• **Goal of the exercise**:
Nothing but the lines below from the first through the one with "ett hälsosamt inomhusklimat och" should appear, printed exactly; please leave pictures out.

• **Excerpted records**:
::::::::
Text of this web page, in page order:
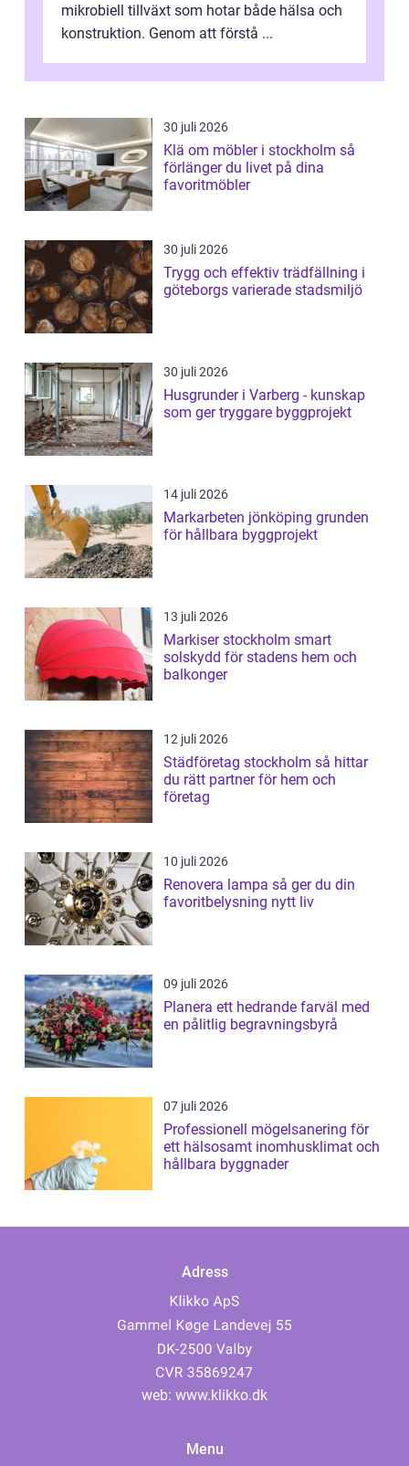
mikrobiell tillväxt som hotar både hälsa och
konstruktion. Genom att förstå ...
30 juli 2026
Klä om möbler i stockholm så
förlänger du livet på dina
favoritmöbler
30 juli 2026
Trygg och effektiv trädfällning i
göteborgs varierade stadsmiljö
30 juli 2026
Husgrunder i Varberg - kunskap
som ger tryggare byggprojekt
14 juli 2026
Markarbeten jönköping grunden
för hållbara byggprojekt
13 juli 2026
Markiser stockholm smart
solskydd för stadens hem och
balkonger
12 juli 2026
Städföretag stockholm så hittar
du rätt partner för hem och
företag
10 juli 2026
Renovera lampa så ger du din
favoritbelysning nytt liv
09 juli 2026
Planera ett hedrande farväl med
en pålitlig begravningsbyrå
07 juli 2026
Professionell mögelsanering för
ett hälsosamt inomhusklimat och
hållbara byggnader
Adress
web: www.klikko.dk
Menu
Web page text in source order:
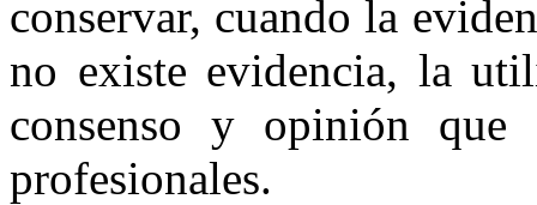
conservar, cuando la
no existe evidencia, la
consenso y opinión que
profesionales.
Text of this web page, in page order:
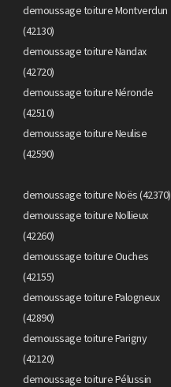
demoussage toiture Montverdun
(42130)
demoussage toiture Nandax
(42720)
demoussage toiture Néronde
(42510)
demoussage toiture Neulise
(42590)
demoussage toiture Noës (42370)
demoussage toiture Nollieux
(42260)
demoussage toiture Ouches
(42155)
demoussage toiture Palogneux
(42890)
demoussage toiture Parigny
(42120)
demoussage toiture Pélussin
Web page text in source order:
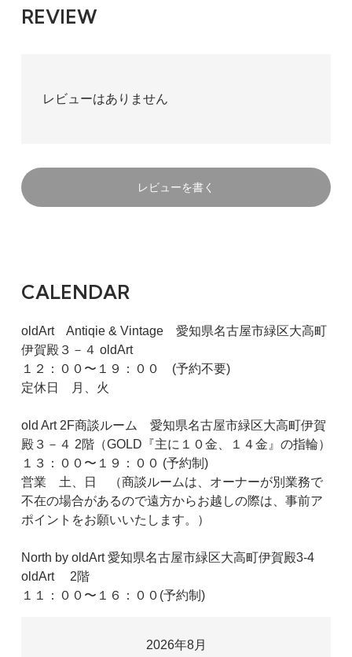
REVIEW
レビューはありません
レビューを書く
CALENDAR
oldArt Antiqie & Vintage 愛知県名古屋市緑区大高町
伊賀殿３－４ oldArt
１２：００〜１９：００ (予約不要)
定休日 月、火
old Art 2F商談ルーム 愛知県名古屋市緑区大高町伊賀
殿３－４ 2階（GOLD『主に１０金、１４金』の指輪）
１３：００〜１９：００ (予約制)
営業 土、日 （商談ルームは、オーナーが別業務で
不在の場合があるので遠方からお越しの際は、事前ア
ポイントをお願いいたします。）
North by oldArt 愛知県名古屋市緑区大高町伊賀殿3-4
oldArt 2階
１１：００〜１６：００(予約制)
2026年8月
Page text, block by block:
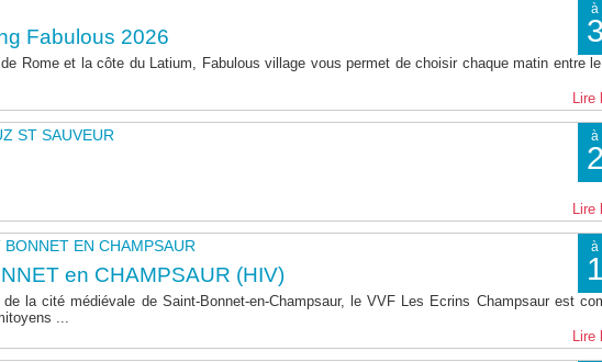
à
Fabulous 2026
Rome et la côte du Latium, Fabulous village vous permet de choisir chaque matin entre
Lire
ST SAUVEUR à
Lire
EN CHAMPSAUR à
en CHAMPSAUR (HIV)
la cité médiévale de Saint-Bonnet-en-Champsaur, le VVF Les Ecrins Champsaur est
...
Lire
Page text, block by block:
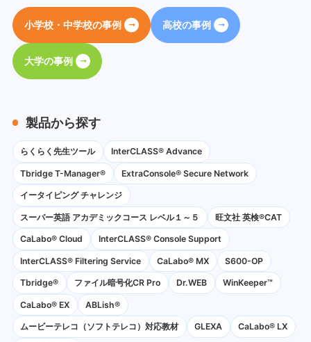
小学校・中学校の事例 高校の事例
大学の事例
製品から探す
らくらく先生ツール InterCLASS® Advance
Tbridge T-Manager® ExtraConsole® Secure Network
イータイピング チャレンジ
スーパー英語 アカデミックコース レベル１～５ 旺文社 英検®CAT
CaLabo®︎ Cloud InterCLASS®︎ Console Support
InterCLASS®︎ Filtering Service CaLabo® MX S600-OP
Tbridge® ファイル暗号化CR Pro Dr.WEB WinKeeper™
CaLabo® EX ABLish®
ムービーテレコ（ソフトテレコ）対応教材 GLEXA CaLabo® LX
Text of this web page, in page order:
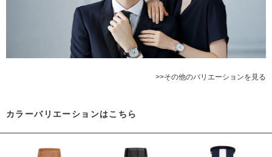
>>その他のバリエーションを見る
カラーバリエーションはこちら
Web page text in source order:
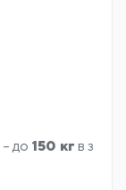
– до 150 кг в з
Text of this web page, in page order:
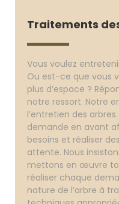
Traitements
Vous voulez
Ou est-ce que vous
plus d’espace ?
notre ressort. Notre
l’entretien des
demande en avant
besoins et réaliser
attente. Nous
mettons en œuvre
réaliser chaque
nature de l’arbre à
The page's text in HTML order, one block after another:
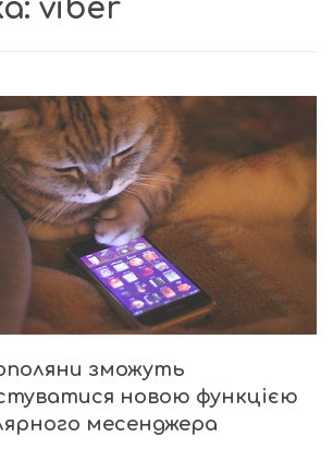
viber
зможуть
новою функцією
месенджера
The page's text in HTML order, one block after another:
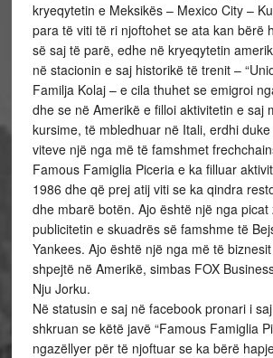
kryeqytetin e Meksikës – Mexico City –
para të viti të ri njoftohet se ata kan bërë
së saj të parë, edhe në kryeqytetin
në stacionin e saj historikë të trenit –
Familja Kolaj – e cila thuhet se emigroi
dhe se në Amerikë e filloi aktivitetin e saj
kursime, të mbledhuar në Itali, erdhi
viteve një nga më të famshmet
Famous Famiglia Piceria e ka filluar
1986 dhe që prej atij viti se ka qindra
dhe mbarë botën. Ajo është një nga
publicitetin e skuadrës së famshme të
Yankees. Ajo është një nga më të
shpejtë në Amerikë, simbas FOX
Nju Jorku.
Në statusin e saj në facebook pronari i
shkruan se këtë javë “Famous Famiglia
ngazëllyer për të njoftuar se ka bërë
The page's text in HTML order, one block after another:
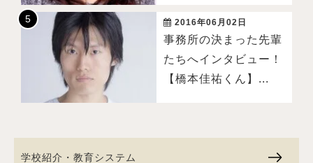
2016年06月02日
事務所の決まった先輩
たちへインタビュー！
【橋本佳祐くん】...
学校紹介・教育システム
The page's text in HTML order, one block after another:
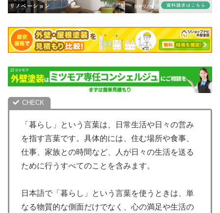
「暮らし」という言葉は、日常生活や日々の営み
を指す言葉です。具体的には、住む場所や食事、
仕事、家族との時間など、人が日々の生活を送る
ために行うすべてのことを含みます。
日本語で「暮らし」という言葉を使うときは、単
なる物質的な側面だけでなく、心の満足や生活の
::::::::
• **Your solution**:
Text of this web page, in page order:
mikrobiell tillväxt som hotar både hälsa och
konstruktion. Genom att förstå ...
30 juli 2026
Klä om möbler i stockholm så
förlänger du livet på dina
favoritmöbler
30 juli 2026
Trygg och effektiv trädfällning i
göteborgs varierade stadsmiljö
30 juli 2026
Husgrunder i Varberg - kunskap
som ger tryggare byggprojekt
14 juli 2026
Markarbeten jönköping grunden
för hållbara byggprojekt
13 juli 2026
Markiser stockholm smart
solskydd för stadens hem och
balkonger
12 juli 2026
Städföretag stockholm så hittar
du rätt partner för hem och
företag
10 juli 2026
Renovera lampa så ger du din
favoritbelysning nytt liv
09 juli 2026
Planera ett hedrande farväl med
en pålitlig begravningsbyrå
07 juli 2026
Professionell mögelsanering för
ett hälsosamt inomhusklimat och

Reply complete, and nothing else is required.